North Africa experienced a severe heatwave in April 2010 with daily maximum temperatures (\(T_{max}\)) frequently exceeding \(40\,^{\circ }\mathrm{C}\) and daily minimum temperatures (\(T_{min}\)) over \(27\,^{\circ }\mathrm{C}\) for more than five consecutive days in extended Saharan and Sahelian areas. Observations show that areas and periods affected by the heatwave correspond to strong positive anomalies of surface incoming longwave fluxes (\(LW_{in}\)) and negative anomalies of incoming shortwave fluxes (\(SW_{in}\)). The latter are explained by clouds in the Sahara, and by both clouds and dust loadings in the Sahel. However, the strong positive anomalies of \(LW_{in}\) are hardly related to cloud or aerosol radiative effects. An analysis based on climate-model simulations (CNRM-AM) complemented by a specially-designed conceptual soil-atmospheric surface layer model (SARAWI) shows that this positive anomaly of \(LW_{in}\) is mainly due to a water vapor greenhouse effect. SARAWI, which represents the two processes driving temperatures, namely turbulence and longwave radiative transfer between the soil and the atmospheric surface layer, points to the crucial impact of synoptic low-level advection of water vapor on \(T_{min}\). By increasing the atmospheric infrared emissivity, the advected water vapor dramatically increases the nocturnal radiative warming of the soil surface, then in turn reducing the nocturnal cooling of the atmospheric surface layer, which remains warm throughout the night. Over Western Sahel, this advection is related to an early northward incursion of the monsoon flow. Over Sahara, the anomalously high precipitable water is due to a tropical plume event. Both observations and simulations support this major influence of the low-level water vapor radiative effect on \(T_{min}\) during this spring heatwave.

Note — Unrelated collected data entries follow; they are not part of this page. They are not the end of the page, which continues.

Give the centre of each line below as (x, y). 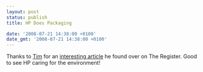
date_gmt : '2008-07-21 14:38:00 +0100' (57, 40)
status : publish (27, 17)
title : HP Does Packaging (39, 23)
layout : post (23, 12)
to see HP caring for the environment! (53, 63)
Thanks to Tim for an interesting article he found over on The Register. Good (102, 56)
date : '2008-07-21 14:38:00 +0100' (51, 34)

Appendix: Configuration of the SARAWI simulations and tuned coefficients

In the SARAWI simulations used in the present study, physiographic and physical parameters are statistically tuned using the monthly-average values resolved by CNRM-AM. We also differentiate nighttime and daytime conditions when the considered parameter physically depends on static stability. This leads to:

\(\epsilon _a\): Coefficients \(a_i\) of Eq. 9 are estimated using longwave fluxes simulated by CNRM-AM which are regressed with the atmospheric specific humidity and air temperature. We can consider \(a_i\) coefficients obtained from a regression that include all points in North Africa, or alternatively use \(a_i\) coefficients which vary depending on the climate zone (Sahara, Sahel, Guinea). Both approaches lead to similar results (with a 5.3 W/m\(^2\) or \(1.3\%\) uncertainty on \(LW_{in}\) and a \(0.28\,^{\circ }\mathrm{C}\) uncertainty on \(T_{2m}\)). A regional fitting over North Africa gives \(a_1=0.667\), \(a_2=1.17\times 10^{-2}\) with hus in g/kg and \(a_3=4.55\times 10^{-4}\) with \(T_a\) in \(\,^{\circ }\mathrm{C}\).

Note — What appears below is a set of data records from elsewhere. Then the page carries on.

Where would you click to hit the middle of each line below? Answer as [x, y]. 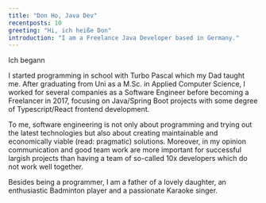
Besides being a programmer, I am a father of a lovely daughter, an [117, 182]
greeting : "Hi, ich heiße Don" [60, 30]
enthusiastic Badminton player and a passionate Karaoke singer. [113, 190]
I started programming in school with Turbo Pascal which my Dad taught [126, 75]
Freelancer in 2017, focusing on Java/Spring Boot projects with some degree [133, 101]
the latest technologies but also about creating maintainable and [113, 133]
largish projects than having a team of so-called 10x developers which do [128, 159]
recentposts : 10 [35, 23]
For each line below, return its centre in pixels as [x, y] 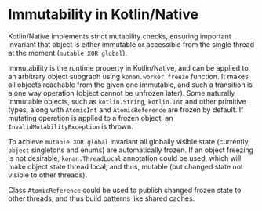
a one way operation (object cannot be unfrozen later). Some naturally [122, 93]
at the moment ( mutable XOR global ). [68, 53]
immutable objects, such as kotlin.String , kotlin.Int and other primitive [127, 101]
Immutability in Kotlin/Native [103, 15]
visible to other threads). [48, 175]
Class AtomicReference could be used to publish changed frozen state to [125, 190]
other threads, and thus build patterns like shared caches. [102, 198]
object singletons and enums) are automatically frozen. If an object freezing [131, 150]

\(\epsilon _s\): As for \(\epsilon _a\), we use CNRM-AM longwave fluxes to estimate \(\epsilon _s\) (which uses the ECOCLIMAP database, Champeaux et al. 2005; Faroux et al. 2013). It is almost constant and equal to \(0.9946\pm 0.0065\) over all North Africa in CNRM-AM. We take this mean-value as a constant for all continental grid points (this leads to a 0.11 W/m\(^2\) or 0.03% uncertainty on \(LW_{in}\) and a \(0.08\,^{\circ }\mathrm{C}\) uncertainty on \(T_{2m}\) as compared to the local value for each grid point).

\(C_s\): In order to correctly fit \(C_s\), we use Eq. (2) with the resolved fluxes and temperatures given by CNRM-AM, which takes its soil physiographic characteristics from the ECOCLIMAP database (Champeaux et al. 2005; Faroux et al. 2013). We average the different terms for each grid point separately over daytime and nighttime, from which we estimate two physiographic 2D fields \(C_s^{night}(lon,lat)\) and \(C_s^{day}(lon,lat)\).

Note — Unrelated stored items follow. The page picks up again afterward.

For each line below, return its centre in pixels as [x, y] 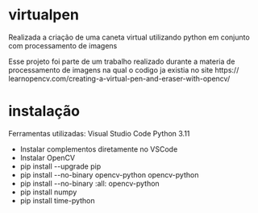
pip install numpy [48, 192]
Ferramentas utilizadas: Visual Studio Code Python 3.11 [99, 133]
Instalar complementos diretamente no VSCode [99, 149]
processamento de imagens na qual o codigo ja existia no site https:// [124, 69]
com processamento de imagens [63, 45]
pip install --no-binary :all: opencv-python [89, 183]
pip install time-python [57, 200]
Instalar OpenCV [47, 157]
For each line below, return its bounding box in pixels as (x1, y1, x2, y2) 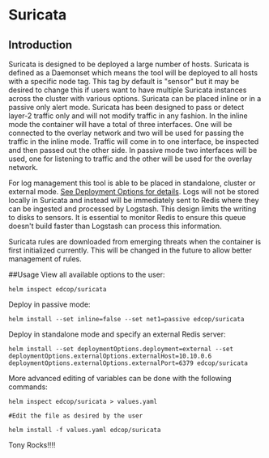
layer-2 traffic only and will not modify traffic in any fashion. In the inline (8, 111, 249, 121)
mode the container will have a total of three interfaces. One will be (8, 120, 233, 129)
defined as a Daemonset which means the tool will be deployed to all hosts (8, 68, 258, 78)
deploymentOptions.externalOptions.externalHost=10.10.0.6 (8, 352, 212, 360)
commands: (8, 382, 49, 392)
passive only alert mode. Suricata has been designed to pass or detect (8, 103, 245, 112)
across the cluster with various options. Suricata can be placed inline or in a (8, 94, 262, 103)
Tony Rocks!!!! (8, 440, 56, 450)

\(h_{rad}\): We compute \(h_{rad}=c_{rad}.\delta z\) at each grid point by determining the value of \(h_{rad}\) that minimizes the root mean square error between the CNRM-AM values of \(\frac{\partial T_a}{\partial t}_{rlw}\) and the estimated values of that tendency according to Eq. (6). Results show that the value of \(c_{rad}\) is very homogeneous over all continental North Africa, so we choose to keep one constant value in SARAWI equal to the average over the continental area: \(h_{rad}=4.74.\delta z\). Physically, \(h_{rad}\) corresponds to a characteristic penetration depth of the upwelling longwave flux emitted by the surface, or alternatively to the depth of the layer radiatively warmed (or cooled) by the surface.

\(h_{turb}\): It is fixed equal to the height between the first and the second layers of the CNRM-AM simulation (35 m).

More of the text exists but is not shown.